We were assigned to a consultant and as a group of three took a history, general and focused exam on a patient who had been admitted with shortness of breath. She was lovely and had so much to say so we were struggling to steer the conversation in the direction we needed to. I think it’s being British, we never want to be rude! My history taking has definitely taken a turn for the worse since OSCE’s last year (sorry, Prof Patel!) so I need to review my structure. We were then taken aside and given some tips on OSCE skills and common mistakes to avoid. I had some slight tachycardia during this point as I’m 60% sure the consultant was examining me in my exam last year when I completely forgot to ask patient details!

The rest of the week flew by and I got two sign off’s done. There was a potential third sign off but if I have learnt anything this week, it’s that elderly veins are hard to draw blood from. You can hit the vein and they will not bleed, yet when you remove the needle they bleed everywhere and you panic inside to stop the bleed and not look completely incompetent (totally didn’t happen to me this week).

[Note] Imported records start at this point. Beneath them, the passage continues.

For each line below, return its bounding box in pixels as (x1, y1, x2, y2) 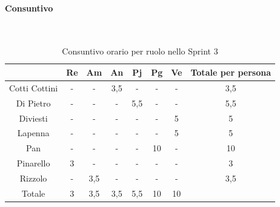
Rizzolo (19, 171, 47, 184)
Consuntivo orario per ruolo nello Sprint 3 (62, 45, 218, 57)
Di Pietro (16, 96, 51, 109)
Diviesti (19, 111, 48, 124)
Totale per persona (190, 65, 272, 78)
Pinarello (16, 157, 50, 169)
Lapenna (17, 126, 50, 139)
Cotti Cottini (9, 81, 58, 94)
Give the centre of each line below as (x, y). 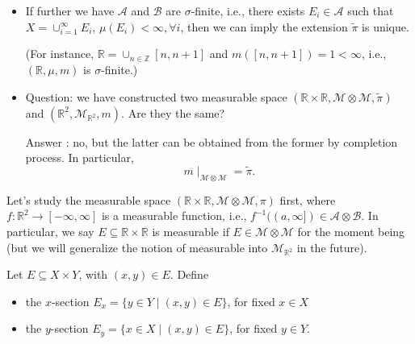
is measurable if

We have also been in the presence of an amazing F1 who was chasing us around the ward telling us to go and see patients, recommending certain exams to do on them and offering us procedures at every stage. He was lovely and a Warwick grad! It does make you feel like there is a light at the end of this tunnel when you see someone who was once in your boat out there and doing well. He was also teaching us at every stage he could (even getting dragged away by the consultant because they had to get work done). I hope to be like that as an F1 one day. I know I am going home for F1 now just to save costs and be near family so, I will have Kings College and the new Kent and Medway Medical School students to teach so, I am hoping to pass down Warwick Wisdom. If I get there!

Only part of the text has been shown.